Zile bastım birkaç kere, bu gürültüye rağmen nasıl hala uyuyordu bu aptal? Evi iki katlıydı, gayet güzeldi ve bahçesinde çiçekler vardı. Yan bahçesinde ise ne zamandır orada olduğunu anlamadığım kadını gördüğümde kadın beni süzdü. "Kimi arıyorsun kızım?"

"Jungkook'u almaya gelmiştim." dedim sessizce. Kadın önce bana, ardından bindiğim bisiklete baktı, garip garip.

Bisikletimin kornasını çaldım bir kere daha."Jeon Jungkook!" diye bağırdım tüm gücümle. Birkaç dakika sonra ses tellerimi kaybettiğimde ikinci kattaki pencerenin perdesi aralandı ve penceresi açıldı. Ardında gözlerini ovuşturarak bir adet Jungkook bulunuyordu, gözlüksüz kesinlikle çok farklı görünüyordu. Bana uykulu gözlerle ve dağınık saçıyla baktığında elimi salladım. "Seni almaya geldim."

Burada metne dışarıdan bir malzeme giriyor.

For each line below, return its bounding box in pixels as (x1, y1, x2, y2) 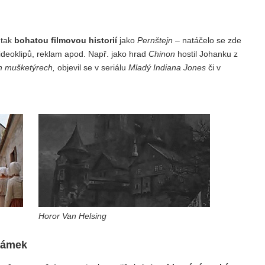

"Siz nereden tanışıyorsunuz ki kızım?" Jungkook, odanın içinde kaybolurken ben de yan bahçedeki teyzeye dönmüştüm. Dedikoducu kadınlar yok mu şunlar, çok fenalar. Eğer köşe bir mahallede doğmuş olsaydım muhtemelen sabahten akşama kadar nereye gittiğimi gözetleyen teyzeler olurdu camlarımızda. Bu yüzden şanslıydım, ama Jungkook'un başına bir şey gelmeyeceğinden neredeyse emindim. Teyzenin yanına doğru ilerlettim bisikleti. "Gay bardan." dedim. Kadın elini ağzına götürdü ve ağzını kapattı şaşkınlıkla. Ne olduğunu biliyor muydu ki bu kadın. "Ben de aslında erkektim," dedim bacaklarımın arasına bakarak. "Sonra Jungkook gay bara gelmeyi bıraktı." Dünyanın en büyük trajedisi başıma gelmiş gibi sesimi titrettim. "Artık sadece kızlardan hoşlandığını duyunca ben de kıza döndüm." O kadar eğleniyordum ki, cebimden telefonumu çıkarıp Taehyung'ın fotoğrafını gösterdim ona. "Eskiden de yakışıklıydım."

Kadın şok içinde dehşetle telefona baktı. "Vah, vah." dedi yan bahçeye bakarken. "Beklemezdim bu çocuktan, eli ayağı düzgün birine benziyor." Kafamı sallayıp telefonumu cebime sıkıştırdım. "Sen de çok yakışıklıymışsın, kızım."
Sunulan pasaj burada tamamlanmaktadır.